Richter, Burton

Richter, Burton (1931-2018), an American physicist, was the joint winner, with American physicist Samuel Chao Chung Ting, of the Nobel Prize in physics in 1976. Together they discovered an elementary nuclear particle called the psi particle, or J particle. See Psi particle .

Richter’s early experiments involved the structure of isotopes (unstable forms) of mercury. His work focused on the problem of creating the short-lived mercury-197 isotope by bombarding gold with a beam of deuterons, the nuclei of deuterium atoms. He completed a thesis on the production of pi-mesons (a type of atomic particle) from hydrogen.
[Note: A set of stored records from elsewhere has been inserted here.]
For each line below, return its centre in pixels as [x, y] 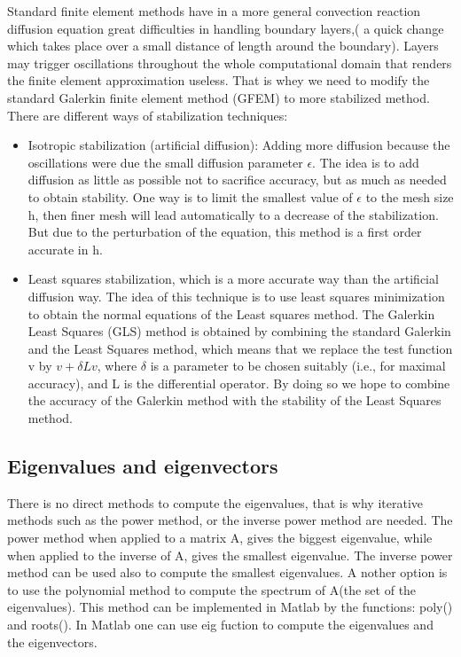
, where [117, 366]
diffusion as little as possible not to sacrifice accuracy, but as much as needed [237, 180]
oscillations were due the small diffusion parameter [165, 162]
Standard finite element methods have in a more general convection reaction [214, 11]
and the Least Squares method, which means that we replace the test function [240, 348]
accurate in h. [65, 249]
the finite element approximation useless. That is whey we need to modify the [219, 80]
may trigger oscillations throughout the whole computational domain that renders [230, 63]
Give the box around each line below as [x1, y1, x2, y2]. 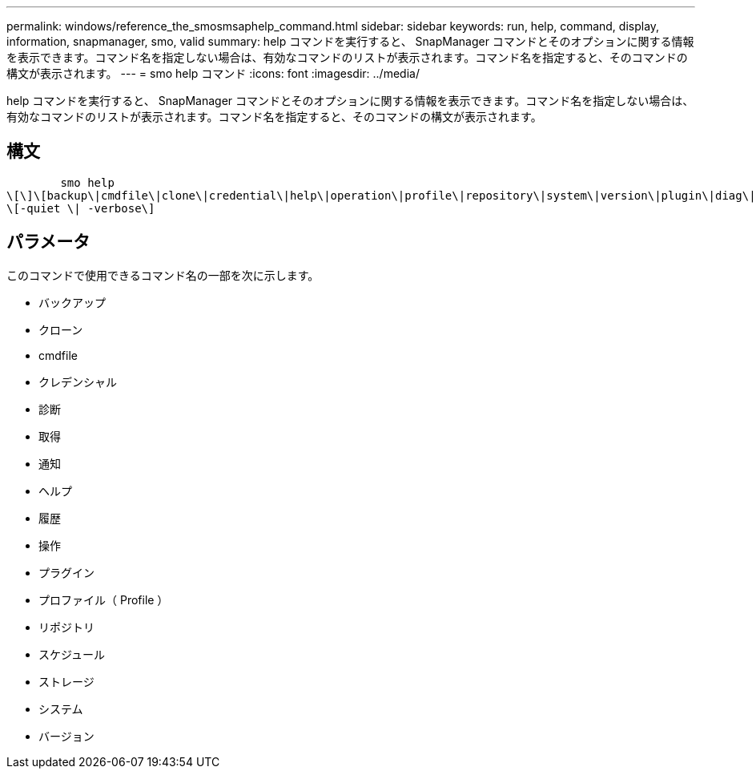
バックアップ [38, 295, 106, 309]
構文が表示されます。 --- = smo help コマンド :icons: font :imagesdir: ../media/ [6, 67, 420, 80]
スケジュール [38, 647, 106, 661]
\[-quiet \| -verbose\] [6, 201, 155, 215]
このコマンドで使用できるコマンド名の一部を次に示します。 [6, 268, 320, 282]
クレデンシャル [38, 374, 117, 389]
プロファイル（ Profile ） [38, 592, 169, 607]
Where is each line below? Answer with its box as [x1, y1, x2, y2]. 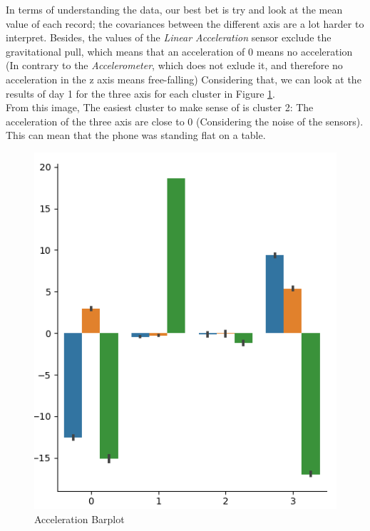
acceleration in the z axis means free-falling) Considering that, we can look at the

In the mid-1960’s, Richter set up a group at the Stanford Linear Accelerator Center (SLAC) to design a high-energy machine that would force a beam of electrons to collide with a beam of positrons, enabling scientists to study the structure of the two particles. Experiments with this machine, called the Stanford Positron-Electron Asymmetric Ring (SPEAR), began in 1973. The psi particle was discovered using SPEAR in 1974.

Burton Richter was born on March 22, 1931, in the New York City borough of Brooklyn. He studied at the Massachusetts Institute of Technology (MIT) in Cambridge, graduating in 1952, and became a research associate and professor at Stanford University in California. He became director of SLAC in 1984. Richter died on July 18, 2018.